Jerkoff (also "jerk off")
Refers to masturbation. The noun is often written as a single word, while the verb is two words. Usually means a person who has bad priorities or reasoning, or the act of masturbating ("jerking off").
Motherfucker
An insult that can be used for sex inside the family, but mostly used in the sense of Bastard.
Nigger
An offensive word for black people. "Nigger" (or "nigga") is commonly used in popular urban black rap media, where it is used towards others in friendly or derogatory manner.
Own cake
A term for a woman's vagina.
She likes to eat her "own cake"
Piss
This term refers to urination, and can be used in the form "Piss off".
Prick
This term refers to the penis, and also as an insult for an unpleasant person.
Pussy
This term refers to the vulva, and also to a weak man.
Shit
Feces; also a verb, meaning to defecate. As an exclamation, it is similar to "fuck". It can be used to refer to any object, although it is often used in reference to drugs (heroin or marijuana in particular), music, or a person's belongings. May also mean trouble, or annoyance by others ("I'm tired of this shit"). It can also mean very poor/of bad quality ("this music is shit").
Slut
A very offensive term for women (and sometimes men), similar to bitch. Usually refers to someone with loose morals, or who gives in easily to others, or puts their own gratification ahead of more important things. It is similar of calling someone a "ho" ("whore") or "tart".
Wank or wanker
See "jerkoff" above.
Tit
Often referred to as a slang of breast or to describe an unpleasant person

Profane gestures

These are mostly performed while facing another person, and can be meant toward them, or about them. These gestures are considered as strong as profane words in most cases.

Biting one's thumb
Performed by placing the tip of a thumb under the front teeth, then pulling the thumb slightly forward, with the fingers closed. Mocks the "thumbs up" gesture. Can be taken to mean "bite me", though it predates the common use of this phrase.
Grabbing one's own crotch
Also an invitation to "bite me", or to perform oral sex in a servile way.

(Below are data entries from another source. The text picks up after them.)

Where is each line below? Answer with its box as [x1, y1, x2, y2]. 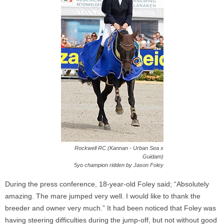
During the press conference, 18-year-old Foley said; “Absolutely [5, 179, 209, 188]
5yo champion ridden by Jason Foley [73, 161, 163, 168]
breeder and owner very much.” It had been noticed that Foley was [5, 203, 216, 212]
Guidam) [142, 153, 163, 159]
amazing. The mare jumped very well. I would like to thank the [5, 191, 200, 200]
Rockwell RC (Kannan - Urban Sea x [74, 144, 163, 151]

Pretending to give fellatio
One pokes out a cheek with the tongue, while rocking a closed hand toward the mouth, at the same time. Indicates something or someone is a waste of time.
Pretending to masturbate
Indicates something or someone is a waste of time, or performs poorly.

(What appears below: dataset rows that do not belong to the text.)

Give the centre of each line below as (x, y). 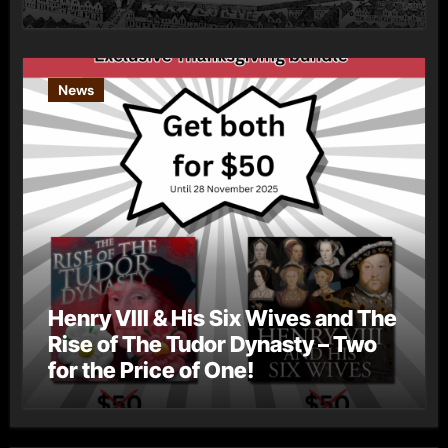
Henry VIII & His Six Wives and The (222, 317)
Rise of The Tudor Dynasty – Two (212, 343)
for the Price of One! (150, 369)
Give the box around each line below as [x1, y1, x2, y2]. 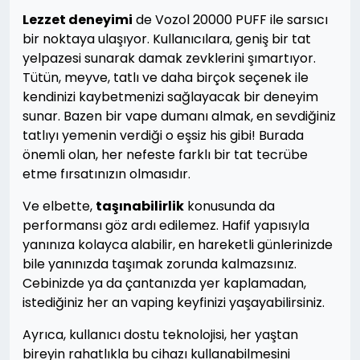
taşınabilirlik [96, 197, 184, 215]
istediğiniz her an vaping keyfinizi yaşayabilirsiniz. [22, 293, 325, 312]
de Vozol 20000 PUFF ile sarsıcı [133, 10, 328, 29]
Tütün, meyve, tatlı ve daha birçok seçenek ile [22, 68, 309, 87]
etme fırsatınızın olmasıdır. [22, 165, 190, 183]
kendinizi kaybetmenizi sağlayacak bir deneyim [22, 88, 318, 106]
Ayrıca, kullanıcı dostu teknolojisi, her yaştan [22, 325, 298, 344]
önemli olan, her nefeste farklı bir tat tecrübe [22, 145, 308, 164]

Showing one's middle finger ("flipping the bird")
Understood generally to mean "fuck you".
Thumbing (or "fluting") one's nose
Performed by placing the tip of a thumb against the tip of the nose, then wiggling the fingers. Expresses contempt, or thinking that someone is foolish.
"Up yours"
One turns a forearm horizontally, while swinging the other fist and forearm around it. Suggests something being shoved into a person's rectum. If the middle finger is shown, it is a stronger form of "fuck you", or a suggestion of anal sex.